======== Excerpted records ========

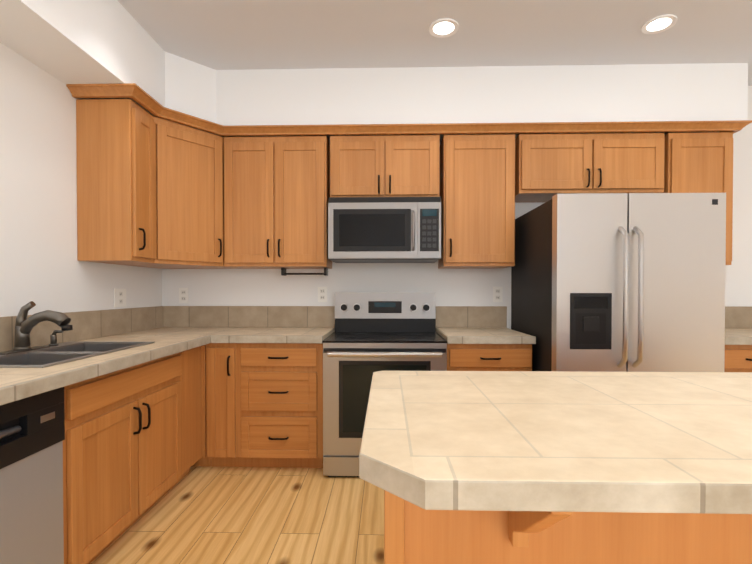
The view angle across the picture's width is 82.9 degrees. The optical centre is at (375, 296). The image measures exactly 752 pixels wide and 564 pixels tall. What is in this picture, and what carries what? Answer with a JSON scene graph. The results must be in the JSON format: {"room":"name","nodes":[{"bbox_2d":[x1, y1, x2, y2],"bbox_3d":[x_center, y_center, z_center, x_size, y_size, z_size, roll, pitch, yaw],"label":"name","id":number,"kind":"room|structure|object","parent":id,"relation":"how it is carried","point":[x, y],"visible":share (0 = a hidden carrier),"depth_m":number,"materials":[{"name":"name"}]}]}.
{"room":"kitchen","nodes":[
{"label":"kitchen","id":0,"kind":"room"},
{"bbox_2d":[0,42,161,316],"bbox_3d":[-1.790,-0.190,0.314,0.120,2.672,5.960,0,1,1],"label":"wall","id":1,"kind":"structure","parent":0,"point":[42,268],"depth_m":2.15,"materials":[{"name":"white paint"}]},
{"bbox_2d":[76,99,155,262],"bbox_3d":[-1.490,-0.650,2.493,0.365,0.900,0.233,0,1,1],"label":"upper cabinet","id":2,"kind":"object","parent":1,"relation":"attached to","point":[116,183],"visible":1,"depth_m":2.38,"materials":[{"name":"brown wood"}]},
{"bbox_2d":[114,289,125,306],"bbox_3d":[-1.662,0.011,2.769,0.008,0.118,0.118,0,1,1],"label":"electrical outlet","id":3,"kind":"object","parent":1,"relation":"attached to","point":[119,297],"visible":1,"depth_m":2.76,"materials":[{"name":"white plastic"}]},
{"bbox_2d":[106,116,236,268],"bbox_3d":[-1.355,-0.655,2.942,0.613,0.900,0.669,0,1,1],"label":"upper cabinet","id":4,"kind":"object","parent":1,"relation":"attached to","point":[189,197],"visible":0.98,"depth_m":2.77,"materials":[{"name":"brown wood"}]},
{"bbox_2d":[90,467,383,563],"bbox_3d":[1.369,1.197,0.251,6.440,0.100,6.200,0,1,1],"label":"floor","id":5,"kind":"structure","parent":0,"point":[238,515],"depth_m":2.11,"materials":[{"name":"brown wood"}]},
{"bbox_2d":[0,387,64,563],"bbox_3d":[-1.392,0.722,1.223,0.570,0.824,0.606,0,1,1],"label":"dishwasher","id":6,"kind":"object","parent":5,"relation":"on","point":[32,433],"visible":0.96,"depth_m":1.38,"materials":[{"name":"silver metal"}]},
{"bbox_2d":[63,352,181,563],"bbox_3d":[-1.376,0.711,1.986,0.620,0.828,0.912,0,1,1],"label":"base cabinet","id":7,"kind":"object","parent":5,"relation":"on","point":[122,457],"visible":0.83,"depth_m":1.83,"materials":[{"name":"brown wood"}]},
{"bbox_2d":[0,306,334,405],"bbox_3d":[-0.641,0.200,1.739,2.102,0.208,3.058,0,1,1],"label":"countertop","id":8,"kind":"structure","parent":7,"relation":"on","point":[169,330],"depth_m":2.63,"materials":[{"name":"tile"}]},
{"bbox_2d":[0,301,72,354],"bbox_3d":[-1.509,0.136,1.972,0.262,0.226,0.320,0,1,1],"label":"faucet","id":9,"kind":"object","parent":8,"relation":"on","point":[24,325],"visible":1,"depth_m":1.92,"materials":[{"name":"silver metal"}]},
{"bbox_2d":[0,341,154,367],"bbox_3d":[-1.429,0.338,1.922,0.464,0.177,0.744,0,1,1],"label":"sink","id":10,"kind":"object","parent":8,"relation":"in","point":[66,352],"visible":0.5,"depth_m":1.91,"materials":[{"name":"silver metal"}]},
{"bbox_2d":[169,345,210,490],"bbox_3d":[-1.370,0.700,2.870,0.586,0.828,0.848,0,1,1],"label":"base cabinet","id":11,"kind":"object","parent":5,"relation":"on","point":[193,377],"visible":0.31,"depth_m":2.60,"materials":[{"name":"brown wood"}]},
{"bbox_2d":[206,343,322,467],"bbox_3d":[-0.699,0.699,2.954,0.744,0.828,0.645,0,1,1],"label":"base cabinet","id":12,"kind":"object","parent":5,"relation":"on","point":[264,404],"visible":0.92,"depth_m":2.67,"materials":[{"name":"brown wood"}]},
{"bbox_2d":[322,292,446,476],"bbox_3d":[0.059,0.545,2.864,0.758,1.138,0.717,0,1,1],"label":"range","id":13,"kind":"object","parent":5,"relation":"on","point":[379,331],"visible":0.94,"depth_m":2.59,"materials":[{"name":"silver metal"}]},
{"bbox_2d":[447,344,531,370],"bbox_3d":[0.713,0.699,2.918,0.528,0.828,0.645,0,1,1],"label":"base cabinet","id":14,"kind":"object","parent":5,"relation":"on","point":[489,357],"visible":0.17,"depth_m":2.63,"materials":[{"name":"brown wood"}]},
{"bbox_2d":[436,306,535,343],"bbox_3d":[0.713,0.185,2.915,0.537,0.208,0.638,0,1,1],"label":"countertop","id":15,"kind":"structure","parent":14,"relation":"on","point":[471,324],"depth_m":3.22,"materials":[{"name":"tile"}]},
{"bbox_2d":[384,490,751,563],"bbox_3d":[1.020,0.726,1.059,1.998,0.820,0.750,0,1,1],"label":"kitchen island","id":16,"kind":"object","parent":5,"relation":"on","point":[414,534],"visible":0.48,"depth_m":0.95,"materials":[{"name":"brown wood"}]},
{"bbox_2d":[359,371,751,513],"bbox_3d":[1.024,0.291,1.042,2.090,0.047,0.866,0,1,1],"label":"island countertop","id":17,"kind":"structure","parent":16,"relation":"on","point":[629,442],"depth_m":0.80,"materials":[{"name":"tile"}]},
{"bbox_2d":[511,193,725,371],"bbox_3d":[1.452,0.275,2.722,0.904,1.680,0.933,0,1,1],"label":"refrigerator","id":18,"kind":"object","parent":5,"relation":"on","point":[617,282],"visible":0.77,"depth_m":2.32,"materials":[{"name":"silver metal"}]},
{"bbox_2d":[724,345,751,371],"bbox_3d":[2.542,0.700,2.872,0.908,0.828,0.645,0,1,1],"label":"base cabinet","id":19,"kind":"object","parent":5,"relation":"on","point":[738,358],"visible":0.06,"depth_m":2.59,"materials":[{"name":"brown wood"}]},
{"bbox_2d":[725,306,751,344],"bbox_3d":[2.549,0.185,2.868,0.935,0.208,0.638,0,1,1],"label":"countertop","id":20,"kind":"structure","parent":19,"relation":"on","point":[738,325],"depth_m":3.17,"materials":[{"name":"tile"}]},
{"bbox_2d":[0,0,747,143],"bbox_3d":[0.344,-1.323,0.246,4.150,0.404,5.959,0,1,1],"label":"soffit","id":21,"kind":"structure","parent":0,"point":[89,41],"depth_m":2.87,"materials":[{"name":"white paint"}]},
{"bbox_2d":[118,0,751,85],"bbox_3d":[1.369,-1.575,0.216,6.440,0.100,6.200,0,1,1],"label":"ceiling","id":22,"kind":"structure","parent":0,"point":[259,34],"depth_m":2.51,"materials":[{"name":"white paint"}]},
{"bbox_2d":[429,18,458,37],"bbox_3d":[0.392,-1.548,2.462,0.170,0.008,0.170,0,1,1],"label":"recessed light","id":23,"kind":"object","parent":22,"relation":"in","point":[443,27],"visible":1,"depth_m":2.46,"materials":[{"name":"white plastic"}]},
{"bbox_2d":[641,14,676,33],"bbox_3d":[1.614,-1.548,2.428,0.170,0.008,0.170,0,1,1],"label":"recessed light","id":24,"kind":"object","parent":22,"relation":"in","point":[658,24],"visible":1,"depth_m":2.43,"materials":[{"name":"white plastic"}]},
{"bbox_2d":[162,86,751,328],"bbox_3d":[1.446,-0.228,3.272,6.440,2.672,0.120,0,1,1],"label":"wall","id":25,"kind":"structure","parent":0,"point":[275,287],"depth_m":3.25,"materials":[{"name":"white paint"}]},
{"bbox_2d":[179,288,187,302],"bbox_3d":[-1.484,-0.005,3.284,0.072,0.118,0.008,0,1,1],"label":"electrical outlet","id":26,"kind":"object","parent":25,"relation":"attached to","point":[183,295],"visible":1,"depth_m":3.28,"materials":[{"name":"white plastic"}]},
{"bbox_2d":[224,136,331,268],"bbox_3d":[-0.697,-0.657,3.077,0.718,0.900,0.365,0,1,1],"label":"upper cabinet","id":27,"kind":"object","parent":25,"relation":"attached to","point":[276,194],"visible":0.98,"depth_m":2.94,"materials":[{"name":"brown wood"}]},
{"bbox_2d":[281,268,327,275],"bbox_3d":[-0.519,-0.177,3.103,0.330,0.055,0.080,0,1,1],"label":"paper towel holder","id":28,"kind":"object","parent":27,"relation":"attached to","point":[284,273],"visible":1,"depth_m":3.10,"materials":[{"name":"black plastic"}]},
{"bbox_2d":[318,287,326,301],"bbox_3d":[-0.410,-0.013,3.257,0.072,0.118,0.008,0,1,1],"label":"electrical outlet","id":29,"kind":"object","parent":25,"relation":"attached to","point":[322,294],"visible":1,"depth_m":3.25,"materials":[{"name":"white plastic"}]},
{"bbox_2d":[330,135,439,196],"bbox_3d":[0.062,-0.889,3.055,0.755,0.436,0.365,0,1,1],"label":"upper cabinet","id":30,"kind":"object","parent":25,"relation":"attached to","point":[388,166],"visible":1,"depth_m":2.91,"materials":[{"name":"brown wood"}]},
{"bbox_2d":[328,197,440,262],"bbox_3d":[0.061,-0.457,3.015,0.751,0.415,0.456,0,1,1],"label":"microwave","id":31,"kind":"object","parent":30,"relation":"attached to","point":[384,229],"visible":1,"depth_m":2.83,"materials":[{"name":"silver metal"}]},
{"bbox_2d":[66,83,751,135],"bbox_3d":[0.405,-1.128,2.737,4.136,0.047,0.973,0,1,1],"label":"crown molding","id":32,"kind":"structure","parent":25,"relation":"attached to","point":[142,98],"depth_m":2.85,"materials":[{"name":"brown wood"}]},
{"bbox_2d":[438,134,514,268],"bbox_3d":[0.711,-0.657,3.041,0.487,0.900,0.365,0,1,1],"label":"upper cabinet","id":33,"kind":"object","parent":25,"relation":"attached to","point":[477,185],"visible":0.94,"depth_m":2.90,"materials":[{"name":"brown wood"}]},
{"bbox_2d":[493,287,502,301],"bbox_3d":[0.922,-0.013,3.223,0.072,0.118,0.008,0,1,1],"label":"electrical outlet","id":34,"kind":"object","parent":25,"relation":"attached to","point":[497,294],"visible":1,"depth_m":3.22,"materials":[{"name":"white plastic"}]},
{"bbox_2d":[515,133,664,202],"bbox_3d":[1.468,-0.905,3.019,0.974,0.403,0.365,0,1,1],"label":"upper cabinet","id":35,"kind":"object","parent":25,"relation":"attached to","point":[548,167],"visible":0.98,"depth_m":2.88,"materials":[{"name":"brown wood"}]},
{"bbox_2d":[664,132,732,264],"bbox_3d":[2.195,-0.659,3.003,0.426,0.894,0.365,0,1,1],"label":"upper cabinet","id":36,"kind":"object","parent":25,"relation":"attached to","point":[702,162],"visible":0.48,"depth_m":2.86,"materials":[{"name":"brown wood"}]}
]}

========

_Assignment_
Check each line of the entries for the word "kitchen", then state the count alone.

_Worked solution_
3